U.S. Secretary of State Antony Blinken stressed Sunday that Russia had to choose between dialogue and confrontation, warning on CNN that there would be "massive consequences for Russia if it renews its aggression on Ukraine."

Blinken warned that any positive outcome from the talks would rely in part on Russia's willingness to stand down from its aggressive posture, which he likened to "an atmosphere of escalation with a gun to Ukraine's head."

Any direct military action by the United States or NATO in defense of Ukraine is extremely unlikely. 

But Western officials have warned Moscow would face significant economic and financial consequences if it invades, and could see NATO boost its presence and capacities near Russia's borders.

'Severe costs' of invasion

NATO chief Jens Stoltenberg said Monday that the alliance would be warning Russia of the "severe costs" of an invasion.

He said he did not expect this week's talks to "solve all the issues," but wanted to kickstart a diplomatic process. 

"We are aiming for an agreement on a way forward, a process, a series of meetings," Stoltenberg said before talks with Ukraine's deputy prime minister in Brussels. 

Measures against Russia under consideration include sanctions on Putin's inner circle, canceling Russia's controversial Nord Stream 2 pipeline to Germany or, in the most drastic scenario, severing Russia's links to the world's banking system.

Moscow insists it was deceived after the Cold War and understood that NATO would not expand eastward.

Instead, the U.S.-led alliance welcomed most of the former Warsaw Pact countries and the three Baltic nations that were under Soviet rule.

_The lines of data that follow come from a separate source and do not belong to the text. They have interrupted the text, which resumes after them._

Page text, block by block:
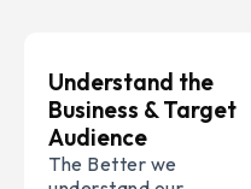
Understand the
Business & Target
Audience
The Better we
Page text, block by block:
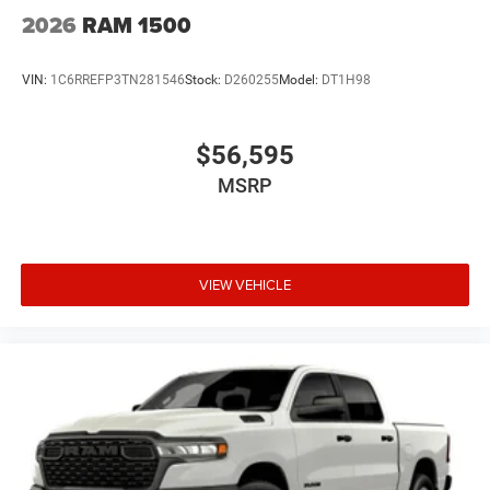
2026 RAM 1500
VIN: 1C6RREFP3TN281546Stock: D260255Model: DT1H98
$56,595
MSRP
VIEW VEHICLE
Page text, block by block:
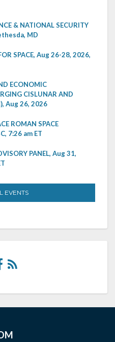
& NATIONAL SECURITY
MD
SPACE, Aug 26-28, 2026,
ECONOMIC
CISLUNAR AND
Aug 26, 2026
ROMAN SPACE
7:26 am ET
PANEL, Aug 31,
EVENTS
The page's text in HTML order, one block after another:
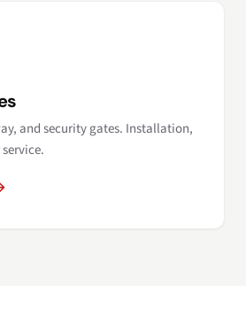
and security gates. Installation,
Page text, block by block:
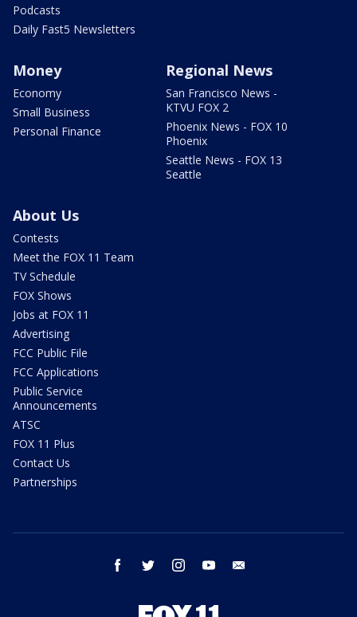
Podcasts
Daily Fast5 Newsletters
Money
Economy
Small Business
Personal Finance
Regional News
San Francisco News -
KTVU FOX 2
Phoenix News - FOX 10
Phoenix
Seattle News - FOX 13
Seattle
About Us
Contests
Meet the FOX 11 Team
TV Schedule
FOX Shows
Jobs at FOX 11
Advertising
FCC Public File
FCC Applications
Public Service
Announcements
ATSC
FOX 11 Plus
Contact Us
Partnerships
facebook twitter instagram youtube
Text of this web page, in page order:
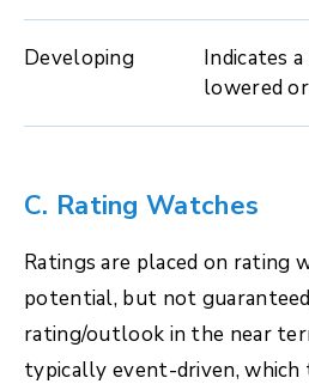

Russia has put intense pressure on Ukraine since 2014 after a revolution overthrew a government that had sided with the Kremlin against moving closer to Europe.

Russia seized the Crimean peninsula and backs an insurgency in eastern Ukraine in which more than 13,000 people have died.

"The Cold War is over, and so are spheres of influence," Ukraine's Foreign Minister Dmytro Kuleba tweeted ahead of Monday's talks.

"Putin's demands are illegitimate and harmful to international peace and security."